Beyond the story though, Maduabuchi Cosmas’ Grit was a technical failure. The production is mired by a visible lack of research. The District Police Officer, Kakwa (Smoke Sunday) for example wears the rank of a sergeant, which when one considers that Sonofa is Nigeria in all but name, is not possible. An officer of such a low rank as that of a sergeant can never be the District Police Officer. The DPO, played by Amoke Sunday forgets himself and mistakenly refers to another character as the DPO. As if that was not enough, at the police station the policeman brings out Okote who is under custody and leaves him with his visitor. Alone. What prevents them from escaping, one wonders.
The Sound Manager, Ikpo Christian Osaka, seems to not know that when a gun is fired, and there is no silencer attached to the gun, a gunshot is heard. In all the scenes where there were gunshots, we only see whoever is wielding the weapon cork and conclude that the gun has been fired when we see the target fall to the ground. In cases where there were no targets, like when Oyesllo fires into the air to scare the women gathered in their family compound, the audience must have to interpret the movements of his hand to denote the action. No sound is heard of the corking; no sound of the firing.
The makeup artists (led by Eze Kosisochukwu Sandra) joins in this unnecessarily tasking of the audience’s imagination by never having blood or any implication of it on stage. Even when Pa Nyimenu’s wife’s throat is slit in the full glare of the audience. The makeup artists also failed to show us that the members of the Grit Club are old men as they claim. Save for the application of white powder on their hair to give them grey hairs, nothing else presents these men as old. This is made worse by Pa Panti (Emeka Kingsley Onyedikachi) and Pa Baatom (Okafor Kingsley) who in their acting never present as old men.
In a similar manner, the costume group, led by Ugwu Amarachi Marycynthia, presented us with members of the Grit Club, who supposedly operate clandestinely and covertly, wearing a uniform that bears their club names, in public. What then is covert about their operation? Let’s not even mention that from behind the stage, we could see the smoke-emitting machine and the hand operating it, clearly from the audience.

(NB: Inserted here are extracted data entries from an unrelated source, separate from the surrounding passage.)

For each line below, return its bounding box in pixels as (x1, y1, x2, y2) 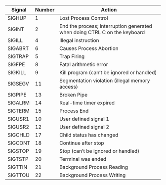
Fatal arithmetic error (59, 61, 108, 68)
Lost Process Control (59, 15, 108, 21)
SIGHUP (7, 15, 27, 21)
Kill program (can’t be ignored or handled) (59, 69, 157, 76)
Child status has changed (59, 132, 119, 138)
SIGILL (7, 37, 23, 44)
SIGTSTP (7, 156, 29, 162)
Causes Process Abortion (59, 45, 119, 51)
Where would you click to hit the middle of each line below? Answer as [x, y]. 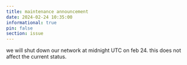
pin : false [20, 28]
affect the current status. [36, 57]
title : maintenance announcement [47, 12]
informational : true [32, 22]
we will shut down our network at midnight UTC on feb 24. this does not [94, 50]
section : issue [25, 34]
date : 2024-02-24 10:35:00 [39, 17]
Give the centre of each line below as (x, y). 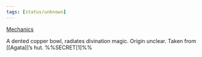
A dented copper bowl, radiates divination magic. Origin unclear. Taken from (101, 41)
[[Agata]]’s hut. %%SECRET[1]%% (49, 47)
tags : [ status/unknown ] (36, 12)
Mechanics (20, 29)
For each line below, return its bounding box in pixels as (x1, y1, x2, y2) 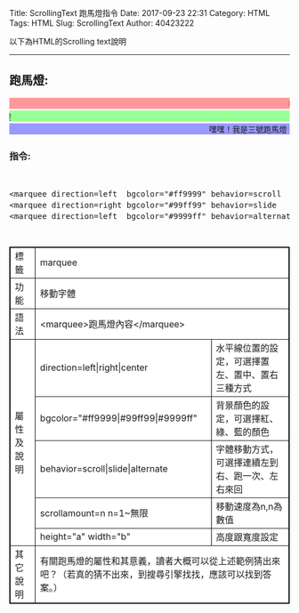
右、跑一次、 (215, 470, 270, 482)
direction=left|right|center (39, 361, 149, 374)
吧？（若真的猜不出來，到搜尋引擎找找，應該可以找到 (39, 569, 263, 581)
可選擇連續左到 (215, 456, 279, 469)
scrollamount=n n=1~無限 (39, 507, 149, 520)
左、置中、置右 (215, 368, 279, 381)
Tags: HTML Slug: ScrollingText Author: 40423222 (9, 18, 195, 28)
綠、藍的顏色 (215, 426, 270, 439)

Odunwankpa Emmanuel, with his rendition, saved the night. He fully embodied the character of Pa Nyimenu and while the makeup artists failed to make him look like an old man, his presence on stage is that of an old man who is blessed with wisdom having seen a lot in his days as an activist. Obasi Sopuruchi in a similar man also portrayed Bambo as a “big man,” the sort referred to by Matefi—the sort of big man that sends the small men to die in his battle.
The orchestra and the chorus also electrified the theatre making the long scene changes not felt by the audience.
There are a lot of lessons for the budding theatre makers at the university of Nigeria Nsukka to take away from the production and Maduabuchi Cosmas’ staging of Obari Gomba’s Grit is a commendable attempt especially in its presentation of an alternative interpretation of the play in its redemption of Oyesllo.